═══ DATA SUPPLIED

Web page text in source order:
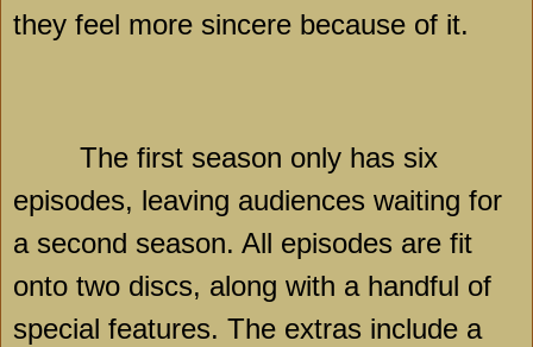
they feel more sincere because of it.
The first season only has six
episodes, leaving audiences waiting for
a second season. All episodes are fit
onto two discs, along with a handful of
special features. The extras include a
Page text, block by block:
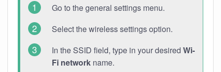
Go to the general settings menu.
Select the wireless settings option.
In the SSID field, type in your desired Wi-
Fi network name.
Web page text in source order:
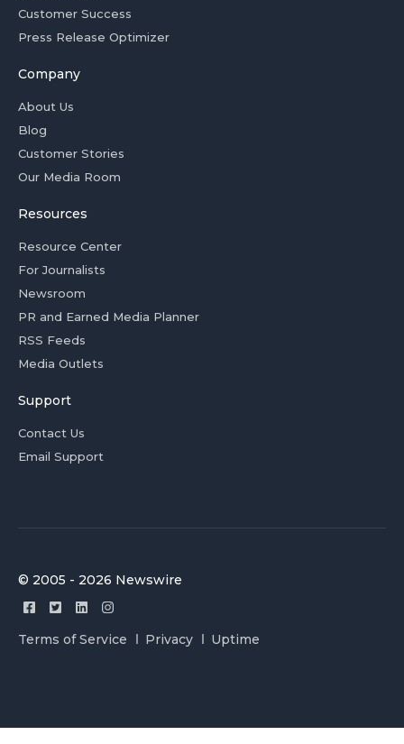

══════

> ASSIGNED TASK: If the material above contains pictures, exclude them from an otherwise exact transcription.

> ANSWER SPACE:
Web page text in source order:
they feel more sincere because of it.
The first season only has six
episodes, leaving audiences waiting for
a second season. All episodes are fit
onto two discs, along with a handful of
special features. The extras include a
Page text, block by block:
Go to the general settings menu.
Select the wireless settings option.
In the SSID field, type in your desired Wi-
Fi network name.
Web page text in source order:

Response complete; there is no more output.